Salha Al Busaidy: The End of Summer
5 February 2.30–3.30pm @ InterContinental
Session No 287: AED 60
Twenty-two-year-old Summer is a funny, stubborn, clever and very opinionated millennial Muslim woman. She’s also dead; she can only watch on as her devastated sister finds the body and calls the rest of her family. With no way back to her body and no idea how she died, Summer remains a helpless observer as members of her devoted, dysfunctional family come back home to bury her – and her secrets, jumping back and forth in time until we get to understand how she ended up dead on the bathroom floor in the first place.
The End of Summer is a lovely, heartfelt story that of family strife, cultural misfits and overdoses seen through the eyes of a child of the diaspora; and it’s funny too.
Salha Al Busaidy says she has been daydreaming, performing, and creating songs, plays and stories since she was a child. As an adult, she’s a family girl, proud Muslim, crazy cat lady, doting wife, shoe enthusiast, professional rock star, and now published author; having lived in Bahrain, London, Germany, Los Angeles, Muscat, Beirut, and Dubai, she has finally settled (for now) in Zanzibar.
Tomb of Sand: Daisy Rockwell & Geetanjali Shree
5 February 4.30–5.30pm @ InterContinental
Session No 140: AED 60
Geetanjali Shree was the first Indian writer to win the 2022 International Booker Prize with her novel Tomb of Sand, a family saga set in the shadow of the partition of India.
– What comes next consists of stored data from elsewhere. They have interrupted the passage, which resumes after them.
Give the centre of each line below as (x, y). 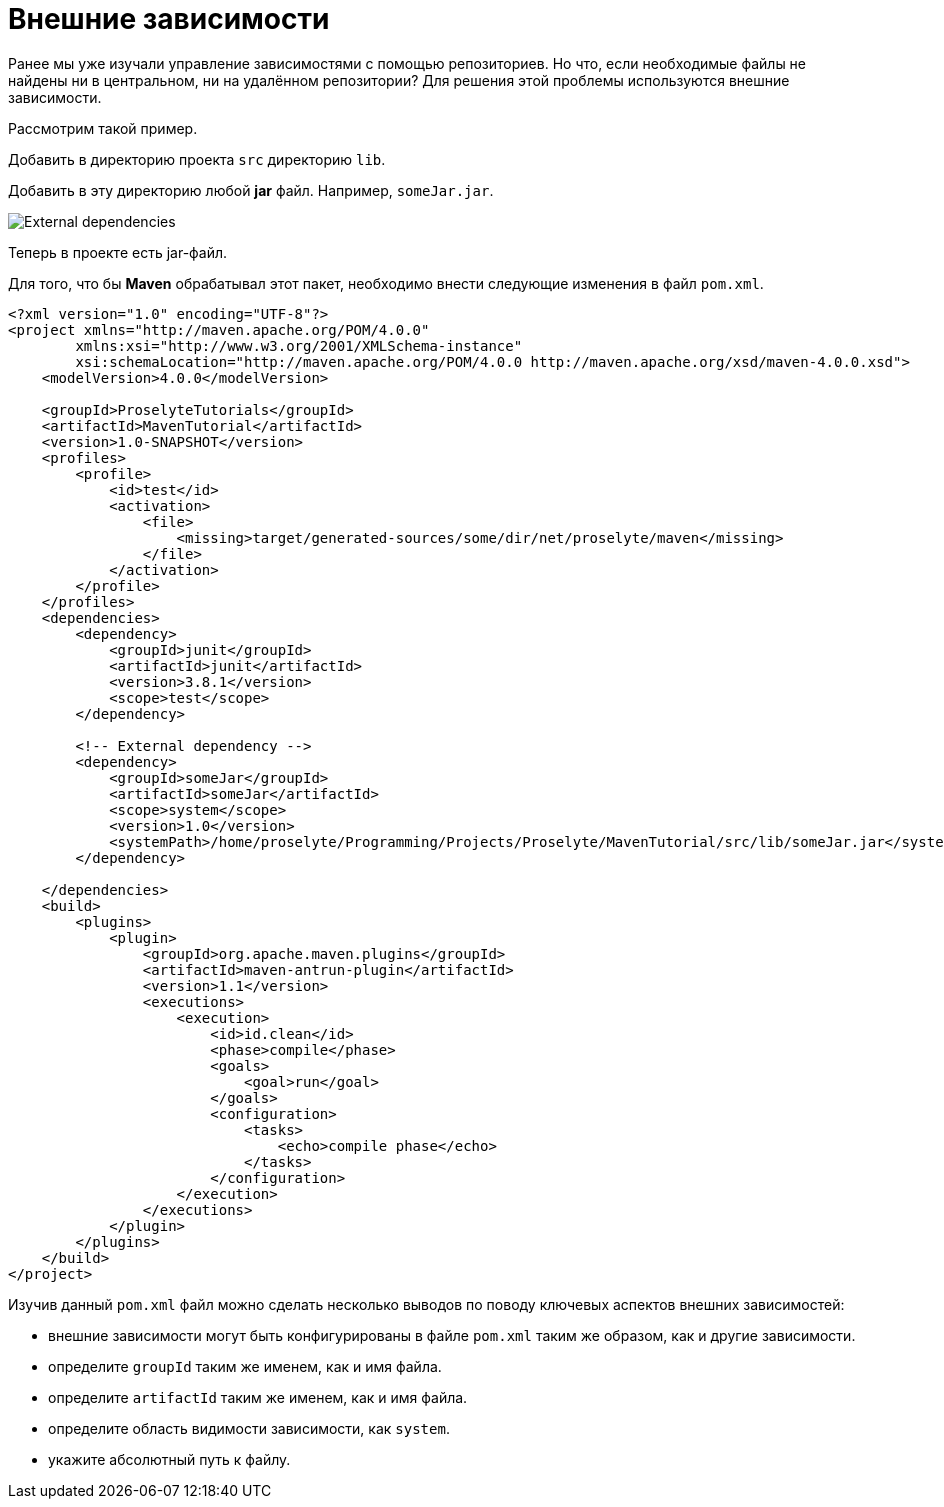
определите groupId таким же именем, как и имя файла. (245, 1366)
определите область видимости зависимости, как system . (249, 1428)
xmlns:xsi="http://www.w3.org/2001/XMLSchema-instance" (299, 345)
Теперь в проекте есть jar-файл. (118, 252)
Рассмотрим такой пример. (103, 128)
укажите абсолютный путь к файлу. (169, 1459)
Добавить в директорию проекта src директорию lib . (197, 159)
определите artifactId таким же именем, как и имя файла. (258, 1397)
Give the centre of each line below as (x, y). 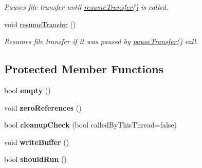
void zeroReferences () (43, 107)
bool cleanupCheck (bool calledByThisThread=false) (90, 125)
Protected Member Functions (84, 69)
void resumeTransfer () (40, 24)
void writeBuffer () (37, 142)
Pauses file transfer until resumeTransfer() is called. (86, 7)
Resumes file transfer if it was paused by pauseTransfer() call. (101, 41)
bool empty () (27, 90)
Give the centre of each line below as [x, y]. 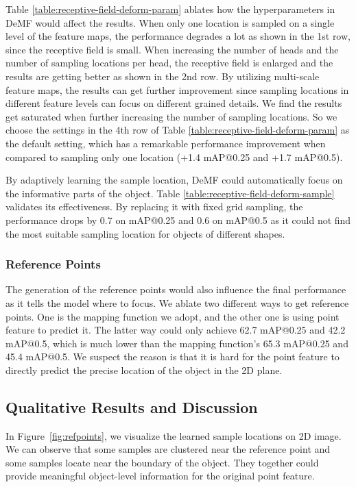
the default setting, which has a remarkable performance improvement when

The chair of the judging panel spoke of being “captivated by the power, the poignancy and the playfulness” of the work; “this is a luminous novel of India and partition, but one whose spellbinding brio and fierce compassion weaves youth and age, male and female, family and nation into a kaleidoscopic whole.”
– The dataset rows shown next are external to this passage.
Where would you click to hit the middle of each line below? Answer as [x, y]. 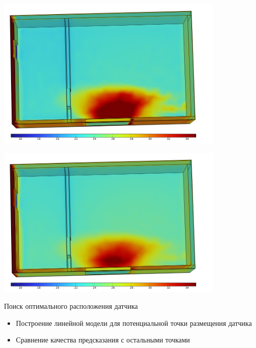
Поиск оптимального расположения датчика [71, 306]
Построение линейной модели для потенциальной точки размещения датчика [134, 323]
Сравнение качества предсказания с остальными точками [103, 340]
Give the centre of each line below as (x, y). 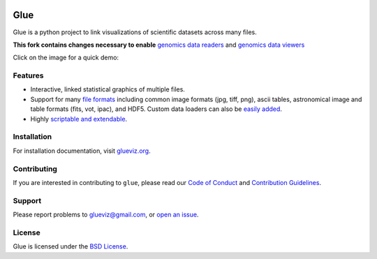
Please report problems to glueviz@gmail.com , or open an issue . (106, 215)
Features (28, 75)
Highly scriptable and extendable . (79, 119)
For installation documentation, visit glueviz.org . (82, 151)
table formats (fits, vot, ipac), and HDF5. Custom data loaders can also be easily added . (156, 109)
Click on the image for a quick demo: (66, 58)
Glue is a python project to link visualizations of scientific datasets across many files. (135, 32)
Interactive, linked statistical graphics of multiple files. (108, 89)
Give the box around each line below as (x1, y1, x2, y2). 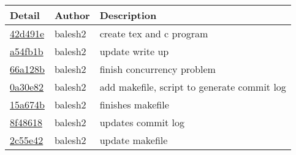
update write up (99, 44, 169, 58)
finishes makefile (99, 97, 169, 112)
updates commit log (99, 115, 184, 129)
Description (99, 8, 157, 22)
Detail (10, 8, 40, 22)
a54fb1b (10, 44, 44, 58)
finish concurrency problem (99, 62, 216, 76)
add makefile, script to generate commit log (99, 80, 286, 94)
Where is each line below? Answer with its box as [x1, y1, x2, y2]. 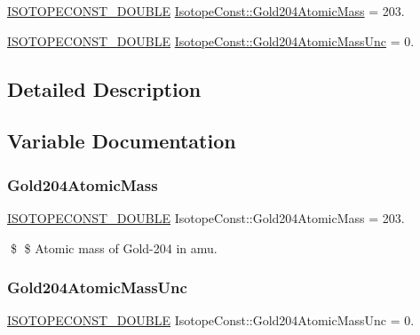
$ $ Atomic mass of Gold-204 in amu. [10, 238, 218, 257]
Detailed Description [7, 75, 202, 102]
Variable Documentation [7, 127, 236, 155]
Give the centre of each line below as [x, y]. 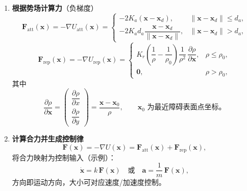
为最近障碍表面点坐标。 [187, 108]
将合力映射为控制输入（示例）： [64, 157]
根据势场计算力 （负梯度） [55, 8]
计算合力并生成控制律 [48, 139]
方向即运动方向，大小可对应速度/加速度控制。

It was also the first Hindi-language book to be shortlisted for the International Booker, which is awarded every year for a book that is translated into English and published in the UK or Ireland, and the £50,000 prize money has been shared by the author and the book’s translator Daisy Rockwell.
As Ms Shree said, “Behind me and this book lies a rich and flourishing literary tradition in Hindi, and in other South Asian languages. World literature will be the richer for knowing some of the finest writers in these languages”.
That will be the key motivation for this session, but we’d expect some serious insight into the empathy and the alchemy required to turn an intricate, articulate novel into an award-winning translation.